Labour are just a bunch of liars and corrupt pr1cks. For someone with the experience and intellect of Brown Labour have screwed this country up good and proper. The very basics of common sensible knowledge 'spend a bit, save a bit', 'dont spend what you aint got' were thrown out of the window by Brown.

 

Debt debt debt. - Lets now spend our way out of the troubles - debt debt debt. The borrowing of £100+bn is just made up, there is no actual money exchanging hands, just a number on a computer screen.

We will never pay the debt off ever, some countries saved a bit when in growth and so are now better equipped to ride out the problems, we didnt.

 

This is the society we live in today, most people in debt with the 'oh well who cares' attitude.

 

Countless money wasted on :censored:e reform projects for education/health etc - instead of these MP's saying 'ooh what can we do next - i know...' they should get talking to the people doing the jobs ie teachers, doctors etc and asking what needs improving doing etc.

 

The country is that screwed up when Big Dave gets in next year it will mean the Tories having to wait at least 5 years to be able to do anything that they want to do.

 

I actually think Cameron is a decent bloke who wants to do some good for the country - but we all know what they say then do are completely different things.

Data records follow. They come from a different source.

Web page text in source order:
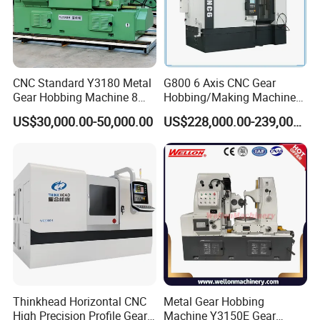
Q6.How long is the warranty for machines?
Machines warranty is 12 months after receive goods. in
Warranty time,we can provide new free parts for changing.
Q7.Can you engineer come to our place to help with
machine installation & commission?
Round flight tickets & accommodation will be at your cost.
CNC Standard Y3180 Metal
Gear Hobbing Machine 8
Module for Sale
US$30,000.00-50,000.00
G800 6 Axis CNC Gear
Hobbing/Making Machine
with Module 12 Max
Diameter 800mm Spur
Helical Gear
US$228,000.00-239,000.00
Thinkhead Horizontal CNC
High Precision Profile Gear
Metal Gear Hobbing
Machine Y3150E Gear
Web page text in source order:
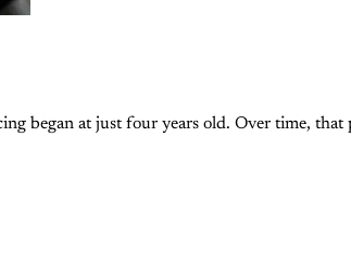
began at just four years old. Over time,
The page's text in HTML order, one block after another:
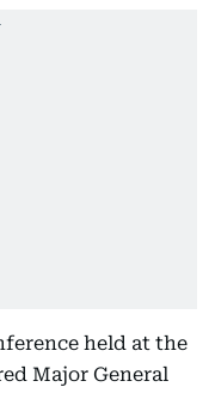
held at the
Major General
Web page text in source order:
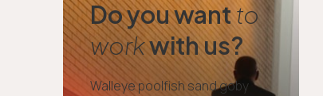
Do you want to
workwith us?
Walleye poolfish sand goby
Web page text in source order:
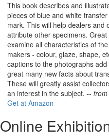
This book describes and
pieces of blue and white
mark. This will help dealers and
attribute other specimens.
examine all characteristics of
makers - colour, glaze, shape,
captions to the photographs
great many new facts about
These will greatly assist
an interest in the subject. --
Get at Amazon
Online
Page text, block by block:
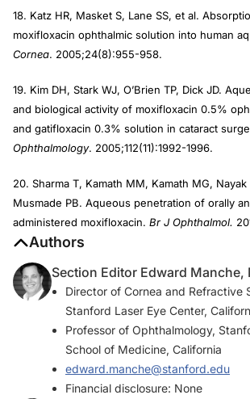
18. Katz HR, Masket S, Lane SS, et al.
moxifloxacin ophthalmic solution into human
Cornea. 2005;24(8):955-958.
19. Kim DH, Stark WJ, O’Brien TP, Dick JD.
and biological activity of moxifloxacin 0.5%
and gatifloxacin 0.3% solution in cataract
Ophthalmology. 2005;112(11):1992-1996.
20. Sharma T, Kamath MM, Kamath MG, Nayak
Musmade PB. Aqueous penetration of orally
administered moxifloxacin. Br J Ophthalmol.
Authors
Section Editor Edward Manche,
Director of Cornea and Refractive
Stanford Laser Eye Center,
Professor of Ophthalmology,
School of Medicine, California
edward.manche@stanford.edu
Financial disclosure: None
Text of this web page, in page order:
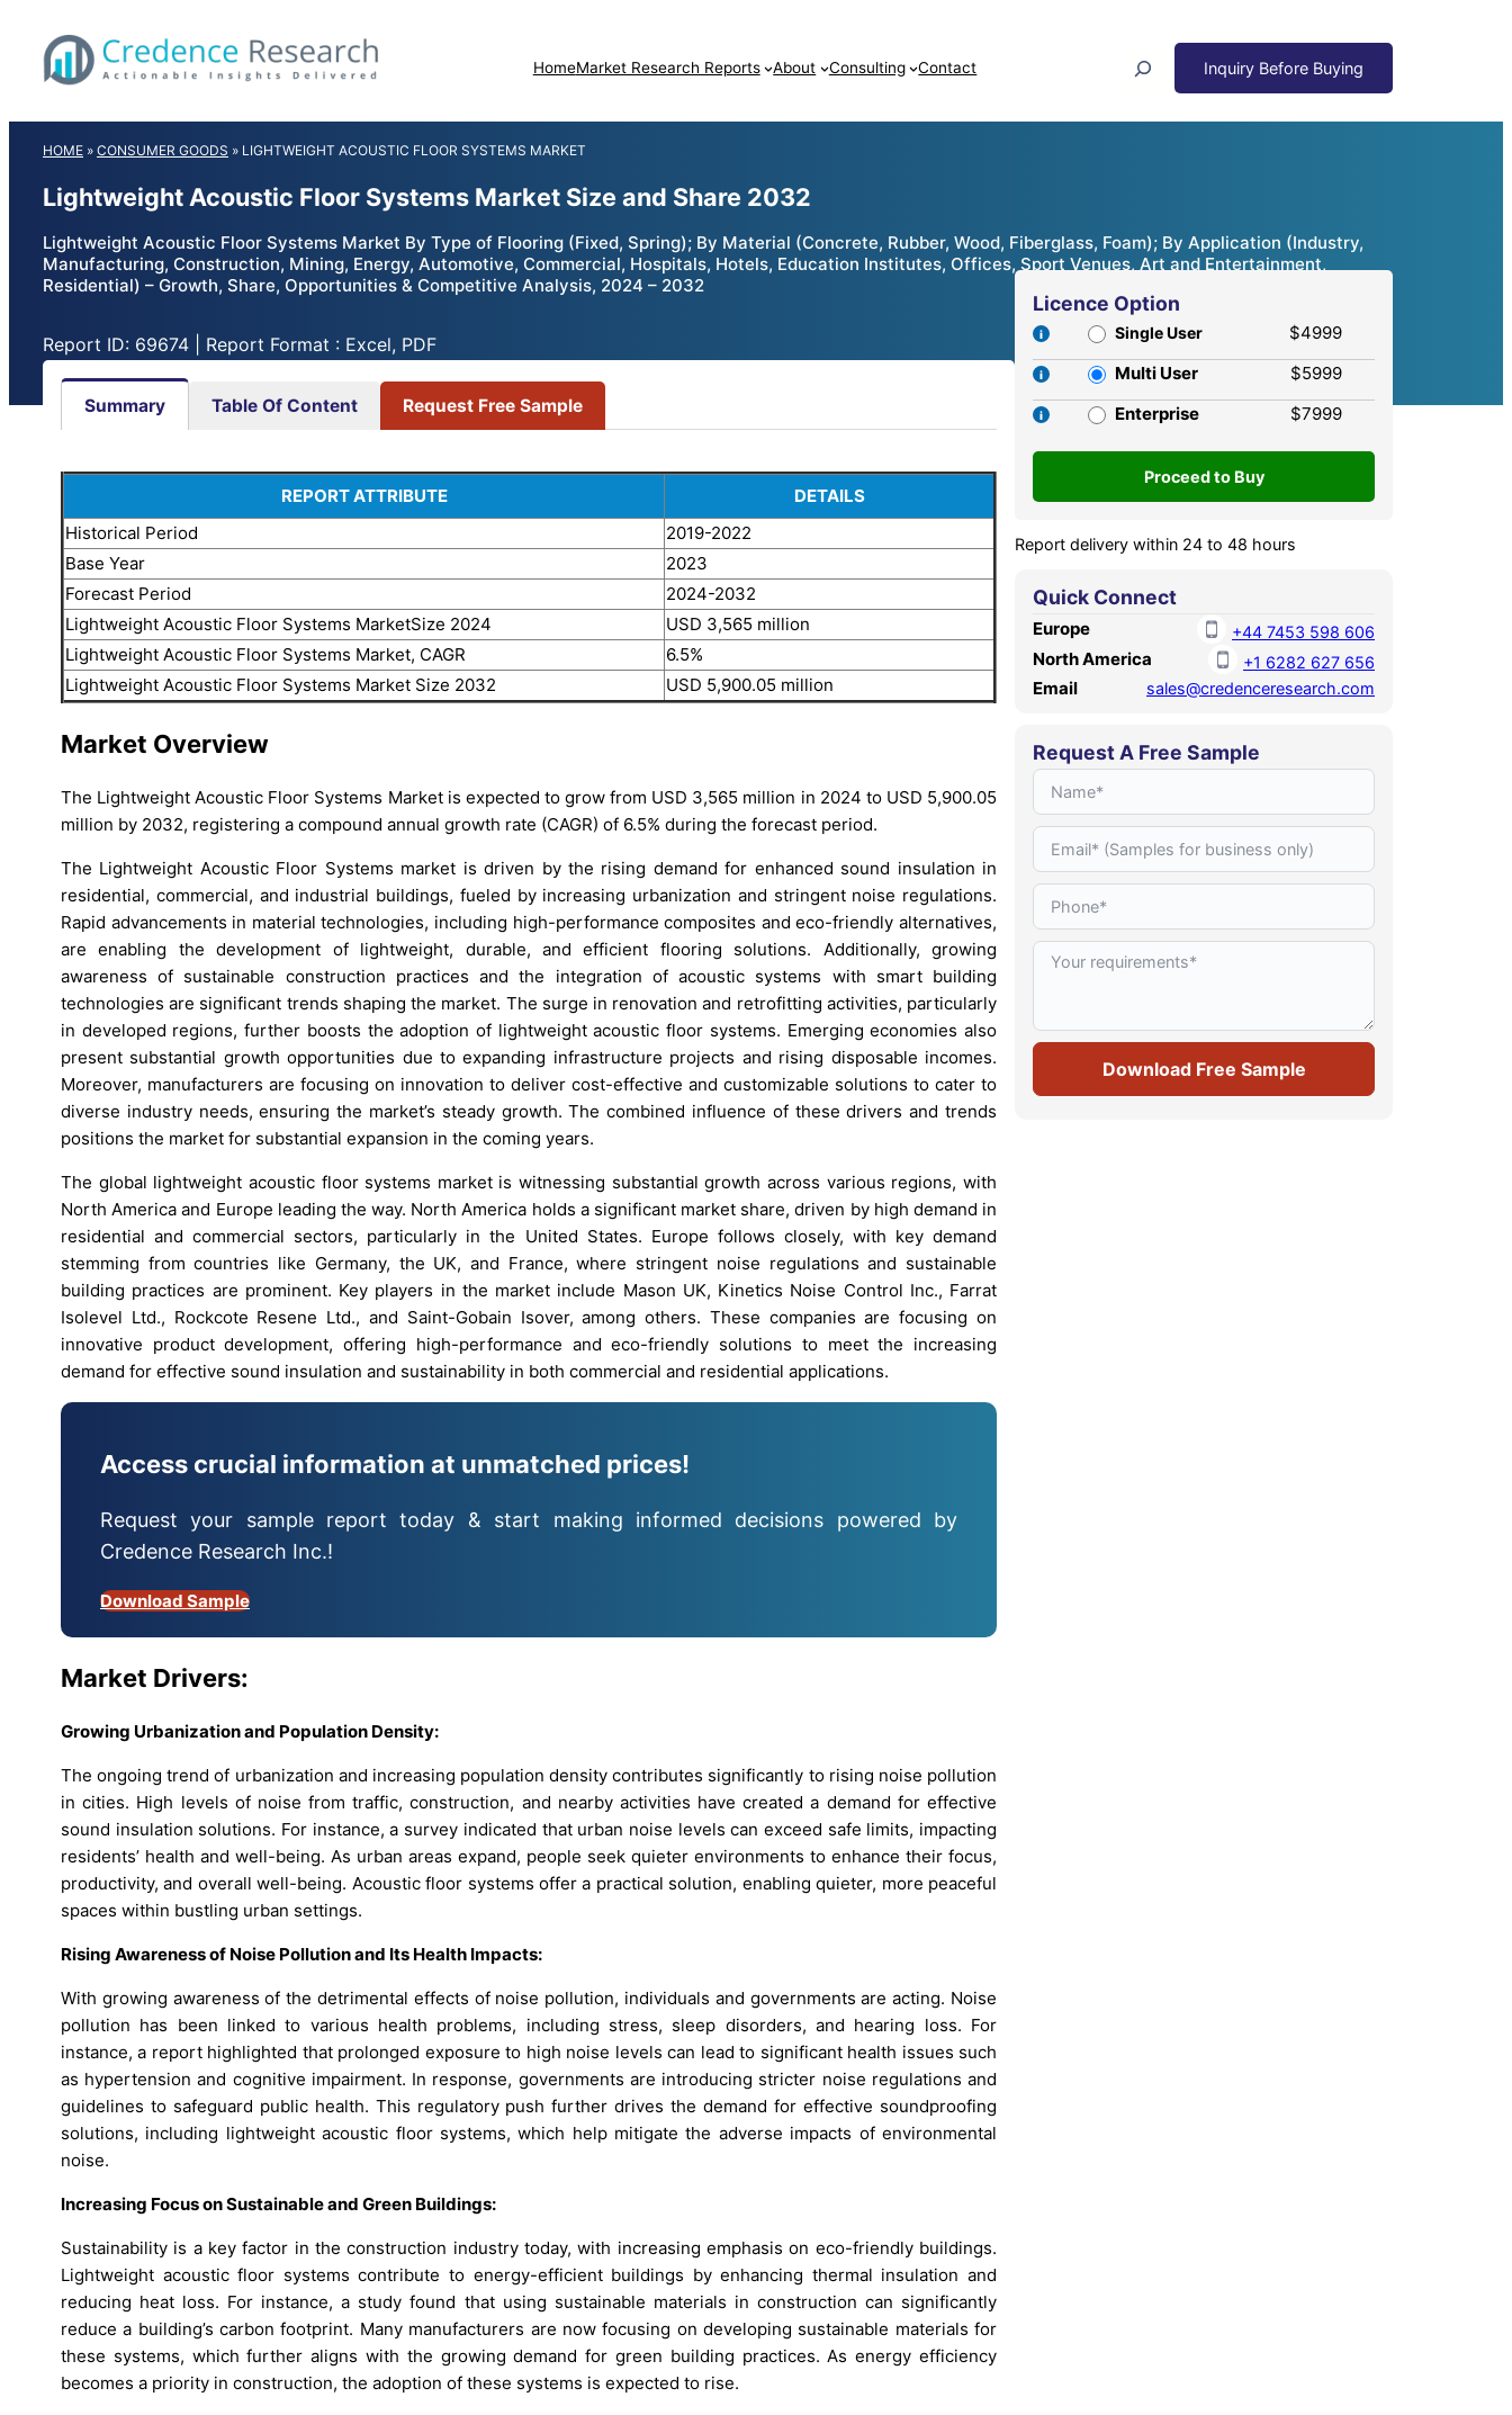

I will be voting tory next time, time for a change and lets see what they try and do.

 

 

 

The idea of not spending what you haven't got went out of the window, despite her 'good housekeeping' rhetoric, with Thatcher.

 

The root of the current economic crisis lies in the deregulation of the financial markets that began with Thatcher and led to ever-increasing recklessness on the part of the bankers. Compounding the problem is the deindustrialisation of Britain, which was largely carried out in the Thatcher era, as was the substitution of manufacturing with the financial 'industry' and other areas where Britain was said to have superior expertise: pharmaceuticals, and the 'creative economy (media, advertising etc) and so on. The trouble is that these 'new' sectors of the economy employ relatively few people and lack the clout in terms of exports that our old manufacturing industries had. This means that there is very little Britain has left to offer the rest of the world economically speaking, hence the growing reliance up until now on the kind of financial gambling on the world markets that led to the current crisis. It also means that a large number of people are employed in low-paid, low rights areas such as call centres and other low-grade white collar jobs, and the infamous 'McJobs' and the like-and that's when they're not being parked away from the jobs market in the endlessly expanding higher education system (which is one reason for the expansion of public sector employment; ever growing numbers of graduates expect and need somewhere to be employed and what else is there to do when there is little manufacturing to soak them up, especially at the management level they seek.)

 

The expansion of higher education and the public sector also began with Thatcher. Far from attempting anything like a way out of the trap that the current crisis is now revealing to us, Labour under Blair sought not only to carry on where the Tories left off but to deepen their agenda of deregulation and privatisation. So much of the vaunted expansion of the health and education services has been carried out through the notorious Private Finance Initiative, by which the government pays private companies with public money in order to disguise public spending: another idea pioneered by the Tories which one of them (Clarke if I remember correctly) was at least honest enough to christen a scam, or words to that effect. And behind all this lay, since the early 1980s, a largely illusory rise in the standard of living based on the cheap money that banks could now offer people in loans thanks to deregulation, which enabled those in the growing low-paid sectors to keep up with their supposed betters by going into debt, with everybody who owned a house also encouraged to rely on its artificially inflated price and 'treat it as a business as well as a home,' to use the fashionable terminology.

 

Whether Cameron is decent or not, we won't have to wait five years before realising the Tories don't have anything new to offer; this has already been revealed by their silence as the Thatcherite (or neo-liberal) economic agenda was carried on with gusto by Blair and Brown. The implosion of the neo-liberal economic dogma means that if we get the Tories next time we'll get both tax rises and public spending cuts, and if we get Labour we'll get rising taxes and spending cuts-and all the while they'll try to breath new life into the same self-defeating ecoomic doctrine that created the mess in the first place. And all this against a backdrop whereby even if anybody attempts to rebuild the British manufacturing industry (although how when we are so deep in debt?) they have to compete with the fact that China, India and other rising economic powers in the east can do the same so much cheaper.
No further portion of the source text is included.